ISTANBUL
Japan’s newly elected conservative Prime Minister Sanae Takaichi created a foreigner-specific Cabinet post on Tuesday, according to Kyodo News.
Conservative lawmaker Kimi Onoda has been appointed to the new portfolio to promote an “orderly coexistent society with foreigners.”
The 42-year-old lawmaker, who is supported by the conservatives, was born in the US to an American father and a Japanese mother.
Takaichi has also appointed two women to her Cabinet, with Satsuki Katayama as the country’s first female finance minister.
The ruling Liberal Democratic Party (LDP) and its new partner, the Japan Innovation Party (JIP), signed a coalition agreement to enhance the control tower function for foreign resident policy and establish a ministerial post to oversee its implementation on Monday.
Takaichi has also given five lawmakers official posts, including the Education Ministry to Yohei Matsumoto, who supported a 2012 Washington Post advertisement asserting the “facts” about the wartime comfort women system, according to researcher Jeffrey J. Hall on the US social media company X.

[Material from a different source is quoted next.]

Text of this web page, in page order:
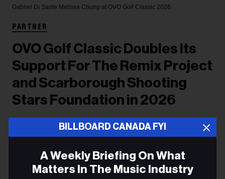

The ad included claims that “no historical document has ever been found by historians or research organizations that positively demonstrates that women were forced against their will into prostitution by the Japanese army.”
Takaichi is known for her hawkish views on China, Koreas and Japan’s wartime history.
The JIP, also known as Ishin, earlier proposed a government cap on the percentage of foreign residents under 10% of the total population.
The party will not join the Cabinet but will extend outside support to the government on an issue-by-issue basis.
Japanese far-right populist party Sanseito won 15 seats in the House of Councilors election in July, securing the third-largest share of votes.
Its platform, centered on a “Japan First” agenda, advocates stricter immigration controls and portrays immigration as a “silent invasion.”